Unnamed: 0,sentenca_original,sentenca_processada1,classificacao,sentenca_processada2,sentenca_processada3_1,sentenca_processada3_2,sentenca_processada3_3,sentenca_processada3_4
0,"A Folha, sempre [tão solícita]P6, só fez junta...","A Folha, sempre tão solícita, só fez juntar os...",1,A Folha sempre tão solícita só fez juntar os d...,A Folha sempre tao solicita so fez juntar os d...,A Folha sempre tao solicita fez juntar dois de...,a folha sempre tao solicita fez juntar dois de...,a folh sempr tao solicit fez junt doi desafet ...


In [3]:
print(data_frame['classificacao'].value_counts())

1    2000
0    2000
Name: classificacao, dtype: int64


### 2. TF-IDF (Term Frequency–Inverse Document Frequency)

In [4]:
from sklearn.feature_extraction.text import TfidfVectorizer

vetorizar = TfidfVectorizer(lowercase=False)

tf_idf = vetorizar.fit_transform(data_frame['sentenca_processada3_4'].values.astype('U'))

vocabulario = vetorizar.get_feature_names()

In [5]:
print(tf_idf.shape)

(4000, 5776)


#### 2.1. Utiliza 10-Fold Cross Validation para realizar os testes

In [6]:
from sklearn.model_selection import cross_val_score

In [7]:
from sklearn import tree
classificador = tree.DecisionTreeClassifier()

scores = cross_val_score(classificador, tf_idf, data_frame['classificacao'], cv=10, scoring='f1_micro')
# print(scores)
print("F1: %0.3f (+/- %0.2f)" % (scores.mean(), scores.std() * 2))

scores = cross_val_score(classificador, tf_idf, data_frame['classificacao'], cv=10, scoring='precision')
# print(scores)
print("Precision: %0.3f (+/- %0.2f)" % (scores.mean(), scores.std() * 2))

scores = cross_val_score(classificador, tf_idf, data_frame['classificacao'], cv=10, scoring='accuracy')
# print(scores)
print("Accuracy: %0.3f (+/- %0.2f)" % (scores.mean(), scores.std() * 2))

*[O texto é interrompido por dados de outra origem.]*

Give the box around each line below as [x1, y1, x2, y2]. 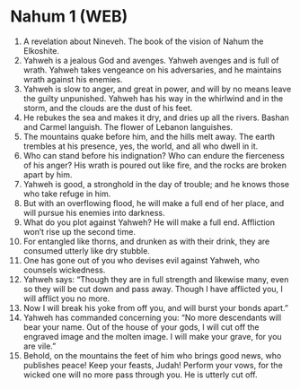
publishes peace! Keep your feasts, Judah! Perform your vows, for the [22, 359, 284, 370]
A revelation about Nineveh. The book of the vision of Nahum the [22, 36, 264, 47]
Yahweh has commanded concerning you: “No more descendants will [22, 312, 282, 323]
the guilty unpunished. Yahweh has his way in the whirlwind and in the [22, 92, 284, 104]
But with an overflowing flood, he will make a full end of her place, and [22, 197, 285, 208]
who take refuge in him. [22, 188, 111, 199]
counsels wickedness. [22, 264, 106, 275]
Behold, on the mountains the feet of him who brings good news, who [22, 350, 282, 360]
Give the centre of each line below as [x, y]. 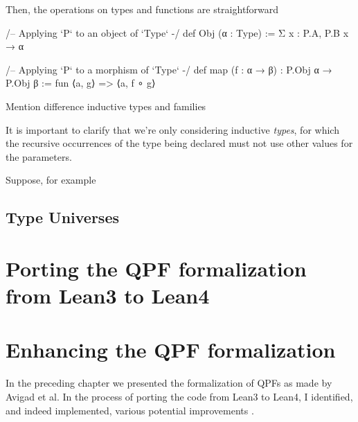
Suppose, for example [51, 180]
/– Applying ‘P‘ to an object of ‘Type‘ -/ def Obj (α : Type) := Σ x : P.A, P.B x [177, 32]
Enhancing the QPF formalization [171, 350]
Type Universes [63, 217]
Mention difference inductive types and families [106, 106]
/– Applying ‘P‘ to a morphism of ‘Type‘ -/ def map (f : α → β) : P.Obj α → [169, 69]
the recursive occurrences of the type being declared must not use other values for [179, 143]
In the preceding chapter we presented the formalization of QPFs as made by [169, 383]
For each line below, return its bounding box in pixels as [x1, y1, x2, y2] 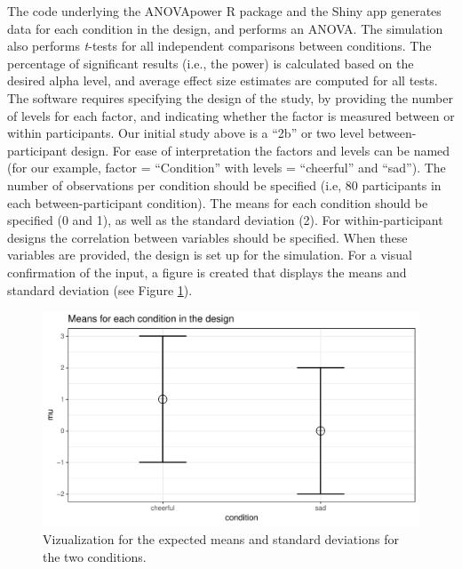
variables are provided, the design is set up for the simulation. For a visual [7, 245, 412, 264]
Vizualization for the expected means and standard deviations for [43, 529, 399, 548]
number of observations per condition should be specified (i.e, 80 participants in [7, 175, 442, 194]
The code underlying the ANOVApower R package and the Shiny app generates [7, 2, 442, 20]
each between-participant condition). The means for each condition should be [7, 193, 428, 212]
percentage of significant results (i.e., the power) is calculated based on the [7, 53, 414, 72]
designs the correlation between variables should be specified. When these [7, 228, 408, 246]
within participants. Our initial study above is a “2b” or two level [7, 124, 364, 142]

scores = cross_val_score(classificador, tf_idf, data_frame['classificacao'], cv=10, scoring='recall')
# print(scores)
print("Recall: %0.3f (+/- %0.2f)" % (scores.mean(), scores.std() * 2))

F1: 0.576 (+/- 0.08)
Precision: 0.590 (+/- 0.09)
Accuracy: 0.582 (+/- 0.07)
Recall: 0.487 (+/- 0.09)


In [9]:
from sklearn.linear_model import LogisticRegression
classificador = LogisticRegression(solver='lbfgs')

scores = cross_val_score(classificador, tf_idf, data_frame['classificacao'], cv=10, scoring='f1_micro')
# print(scores)
print("F1: %0.3f (+/- %0.2f)" % (scores.mean(), scores.std() * 2))

scores = cross_val_score(classificador, tf_idf, data_frame['classificacao'], cv=10, scoring='precision')
# print(scores)
print("Precision: %0.3f (+/- %0.2f)" % (scores.mean(), scores.std() * 2))

scores = cross_val_score(classificador, tf_idf, data_frame['classificacao'], cv=10, scoring='accuracy')
# print(scores)
print("Accuracy: %0.3f (+/- %0.2f)" % (scores.mean(), scores.std() * 2))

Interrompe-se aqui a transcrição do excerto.